Do not use this for market-level category analysis. This skill is adversarial and per-competitor. For a category landscape, use a market research tool.

Inputs

Required:

Optional:

Outputs

A single Markdown battlecard with these sections:

  1. Header — competitor name, category, one-sentence positioning in their words.
  2. Target ICP — who they sell to best.
  3. Pricing — public list prices if available, leaked/anecdotal if not, with source attribution.
  4. Strengths — 3-5 bullets where they genuinely outperform us.
  5. Weaknesses — 3-5 bullets, each backed by a review citation or public incident.
  6. Differentiators (ours vs. theirs) — side-by-side, no puffery.
  7. Objection handling — 3-5 common objections raised in deals against them, with recommended response patterns.
  8. Landmines — questions we can ask in discovery that expose their weakness.
  9. Win/loss patterns — when we tend to win, when we tend to lose.
  10. Proof points — case studies, G2 stats, security certs to cite.

See references/battlecard-template.md for the full template.

Tool dependencies

Procedure

  1. Establish their positioning in their words. Pull the H1 from the competitor’s homepage and their “About” / “Why us” copy. Do not paraphrase — the battlecard should tell us what they tell the market.
  2. Identify their ICP. Logos on their site, case studies, industries pages. Note both who they feature and who they don’t. If every case study is >1000 employees, they don’t sell to SMB even if their site says they do.
  3. Find pricing.
    • Public pricing page: record list prices and tier structure.
    • If gated: search for “[competitor] pricing” on Reddit, community forums, Glassdoor sales-rep reviews. Note source quality.
    • Note contract terms: annual only? 3-year required? Auto-renew clauses?
  4. Scrape G2 and Capterra reviews. Pull the 10 most recent reviews and the 10 lowest-starred reviews. Extract common themes. Quantify: “4 of last 10 reviews mention slow support.”
  5. Scan recent news. Layoffs, leadership departures, outages, lawsuits, acquisitions, funding — all affect the narrative.
  6. Identify 3-5 genuine strengths. Be honest. A battlecard that pretends the competitor has no strengths is worthless in a real deal.
  7. Identify 3-5 weaknesses with evidence. Each weakness needs a citation: review quote, incident report, missing feature page.
  8. Write objection handling. For each top objection (“they’re cheaper”, “they integrate with X”, “they have more logos”), write a short response that acknowledges, reframes, and redirects. No dismissive responses.
  9. Build landmines. These are discovery questions the prospect can ask the competitor that will expose a weakness without us having to attack directly. Example: “What’s your median time to first value?” lands differently depending on the competitor.
  10. Document win/loss patterns. When did we win? When did we lose? If no internal data is available, mark as “anecdotal.”

Examples

Example 1 — Battlecard vs. Gong (for a conversation intelligence company)

Output excerpt:

Positioning (their words): “The Revenue Intelligence Platform.”

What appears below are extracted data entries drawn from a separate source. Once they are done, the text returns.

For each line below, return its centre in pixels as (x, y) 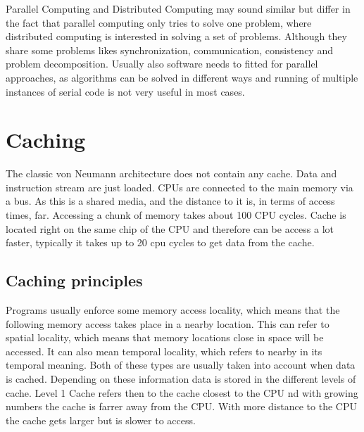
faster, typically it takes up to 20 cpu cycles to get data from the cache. (160, 242)
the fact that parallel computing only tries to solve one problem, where (159, 22)
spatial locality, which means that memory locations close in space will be (165, 337)
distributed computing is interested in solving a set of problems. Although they (176, 36)
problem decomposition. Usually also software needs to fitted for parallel (162, 64)
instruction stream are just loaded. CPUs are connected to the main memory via (180, 187)
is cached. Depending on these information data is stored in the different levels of (181, 379)
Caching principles (74, 280)

Target ICP: Mid-market and enterprise B2B SaaS, 100+ reps. Most case studies feature companies >$100M ARR.

Pricing: No public list. Community reports $1,600/user/year floor for mid-market, three-year term standard. Source: Reddit r/sales thread, 2025-11-12.

Strengths:

  • Brand recognition; often the default “safe” choice for a VP Sales.
  • Robust call-recording infrastructure and transcript search.
  • Large library of integrations, especially Salesforce.

Weaknesses:

  • Implementation quoted at 8-12 weeks in 6 of 10 reviewed G2 reviews in Q1 2026.
  • Weak coaching workflow; users report exporting to spreadsheets (G2, 2026-02-08).
  • Three-year term is a common deal-breaker for PE-owned accounts with annual budget cycles.

Landmines:

  1. “What is your minimum contract term?”
  2. “Can we get a ramp-down clause if reps leave?”
  3. “What is the median implementation time for our segment?”

Example 2 — Battlecard vs. Notion (for a sales knowledge-base startup)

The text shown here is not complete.